Other Assets: $9,427

Under the other assets category, I will sum up the value of all items I own that could be readily sold. My vehicle, which is paid off, is my only other asset with value that hasn’t already been listed and it is slowly depreciating in value.

Liabilities: -$320,133.64

My liabilities consist of one large debt, which is my home mortgage.

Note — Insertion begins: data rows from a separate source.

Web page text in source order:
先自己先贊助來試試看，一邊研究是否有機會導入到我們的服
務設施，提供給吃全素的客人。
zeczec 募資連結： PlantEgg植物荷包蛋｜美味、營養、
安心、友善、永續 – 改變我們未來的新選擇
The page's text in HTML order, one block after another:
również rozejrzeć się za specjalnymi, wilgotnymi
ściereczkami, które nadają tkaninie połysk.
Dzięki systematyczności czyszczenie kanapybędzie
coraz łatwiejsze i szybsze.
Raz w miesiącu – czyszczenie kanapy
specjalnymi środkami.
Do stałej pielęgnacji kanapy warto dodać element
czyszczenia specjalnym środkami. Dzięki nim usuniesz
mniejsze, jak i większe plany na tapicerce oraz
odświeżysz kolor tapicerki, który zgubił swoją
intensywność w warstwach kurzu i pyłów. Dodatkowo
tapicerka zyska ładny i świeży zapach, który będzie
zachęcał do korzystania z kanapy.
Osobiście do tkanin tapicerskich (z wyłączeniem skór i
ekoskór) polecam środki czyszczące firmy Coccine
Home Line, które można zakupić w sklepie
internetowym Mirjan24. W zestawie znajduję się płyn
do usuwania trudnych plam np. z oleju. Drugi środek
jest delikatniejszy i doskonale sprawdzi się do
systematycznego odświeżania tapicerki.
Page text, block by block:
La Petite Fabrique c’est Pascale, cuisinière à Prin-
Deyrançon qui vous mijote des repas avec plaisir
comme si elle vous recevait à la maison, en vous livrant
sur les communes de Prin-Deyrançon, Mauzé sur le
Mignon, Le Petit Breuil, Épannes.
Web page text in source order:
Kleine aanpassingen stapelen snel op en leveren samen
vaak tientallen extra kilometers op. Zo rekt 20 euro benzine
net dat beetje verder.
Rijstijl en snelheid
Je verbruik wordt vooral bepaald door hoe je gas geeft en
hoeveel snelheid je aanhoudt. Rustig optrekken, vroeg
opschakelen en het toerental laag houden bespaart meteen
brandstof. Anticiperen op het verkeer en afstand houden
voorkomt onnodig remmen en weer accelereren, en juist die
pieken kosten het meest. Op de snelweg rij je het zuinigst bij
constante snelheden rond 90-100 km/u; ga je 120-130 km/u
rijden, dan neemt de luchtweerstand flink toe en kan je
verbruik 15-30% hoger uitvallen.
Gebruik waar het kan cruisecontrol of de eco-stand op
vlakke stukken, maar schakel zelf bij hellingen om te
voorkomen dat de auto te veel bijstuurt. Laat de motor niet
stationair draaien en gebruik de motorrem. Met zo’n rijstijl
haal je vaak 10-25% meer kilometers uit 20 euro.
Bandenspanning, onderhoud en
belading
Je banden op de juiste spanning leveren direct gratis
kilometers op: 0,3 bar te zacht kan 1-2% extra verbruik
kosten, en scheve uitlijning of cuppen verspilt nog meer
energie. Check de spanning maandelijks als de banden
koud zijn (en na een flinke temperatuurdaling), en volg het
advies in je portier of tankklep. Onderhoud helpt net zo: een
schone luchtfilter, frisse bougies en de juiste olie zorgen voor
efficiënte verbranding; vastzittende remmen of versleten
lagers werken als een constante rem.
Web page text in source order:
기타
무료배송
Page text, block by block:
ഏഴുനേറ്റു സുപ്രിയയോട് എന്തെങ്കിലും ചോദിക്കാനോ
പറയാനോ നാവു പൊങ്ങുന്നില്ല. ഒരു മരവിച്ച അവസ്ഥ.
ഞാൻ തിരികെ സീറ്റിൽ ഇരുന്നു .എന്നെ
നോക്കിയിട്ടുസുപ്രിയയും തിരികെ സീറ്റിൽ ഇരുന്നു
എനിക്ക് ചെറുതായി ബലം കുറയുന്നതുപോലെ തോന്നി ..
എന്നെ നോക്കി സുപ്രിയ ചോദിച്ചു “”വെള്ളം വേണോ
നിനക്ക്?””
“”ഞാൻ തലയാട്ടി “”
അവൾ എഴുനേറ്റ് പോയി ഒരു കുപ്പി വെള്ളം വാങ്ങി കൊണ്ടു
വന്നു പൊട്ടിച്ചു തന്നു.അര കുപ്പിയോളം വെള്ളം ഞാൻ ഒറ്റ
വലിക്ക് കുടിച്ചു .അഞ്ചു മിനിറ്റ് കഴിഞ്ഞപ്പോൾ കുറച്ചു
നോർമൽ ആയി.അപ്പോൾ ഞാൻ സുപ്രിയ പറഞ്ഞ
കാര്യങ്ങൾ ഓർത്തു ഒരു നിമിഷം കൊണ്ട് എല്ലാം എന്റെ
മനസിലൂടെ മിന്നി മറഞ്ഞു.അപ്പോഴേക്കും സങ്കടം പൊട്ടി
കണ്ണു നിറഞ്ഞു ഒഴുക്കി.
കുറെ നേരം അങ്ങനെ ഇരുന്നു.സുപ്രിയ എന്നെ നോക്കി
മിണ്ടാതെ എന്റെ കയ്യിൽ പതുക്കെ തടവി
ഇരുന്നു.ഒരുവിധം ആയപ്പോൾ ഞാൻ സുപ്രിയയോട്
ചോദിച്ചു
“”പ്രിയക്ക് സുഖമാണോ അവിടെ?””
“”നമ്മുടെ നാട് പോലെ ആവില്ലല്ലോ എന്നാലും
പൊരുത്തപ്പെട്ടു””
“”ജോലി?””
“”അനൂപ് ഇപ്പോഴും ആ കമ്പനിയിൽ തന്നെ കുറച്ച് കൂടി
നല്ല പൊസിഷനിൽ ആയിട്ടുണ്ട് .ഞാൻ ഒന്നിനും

Mortgage: -$320,133.64 @ 2.65%

I generally follow financial responsibility guidelines set by people like Dave Ramsey. These guidelines include paying off all debt, having an emergency fund, investing a percent of household income in retirement, saving for large future expenses, paying off your home early, etc. I stick to most of these rules, all except paying off the home early.

With mortgage rates as low as they are, I believe it is more beneficial to invest extra funds rather than put those extra funds towards paying off the house early. If I can earn a profit greater than 2.65% on my investments, then that money is worth more if it is invested rather than putting it towards the house in order to pay less interest on my mortgage.

This isn’t to say that I won’t ever put any extra funds towards my mortgage, I do plan on paying extra when situations like job raises and bonuses occur. I also round up my mortgage bill to the nearest hundred dollars and have those extra few bucks paying off the principal owed. However, for the most part I plan on making my regular mortgage payment.

It’s Simple Math

Now that we have broken out the assets and liabilities, take their totals and subtract them and that is how you get your net worth. $111k is where we lie for the start of November 2021. Overall, I love seeing the net worth increase a little and I hope I am able to continue doing that month over month.

This month was great, the house appreciated and we made some great purchases that will pay us dividends for the long term, all of which will continue to add to my net worth and build passive income in the long run.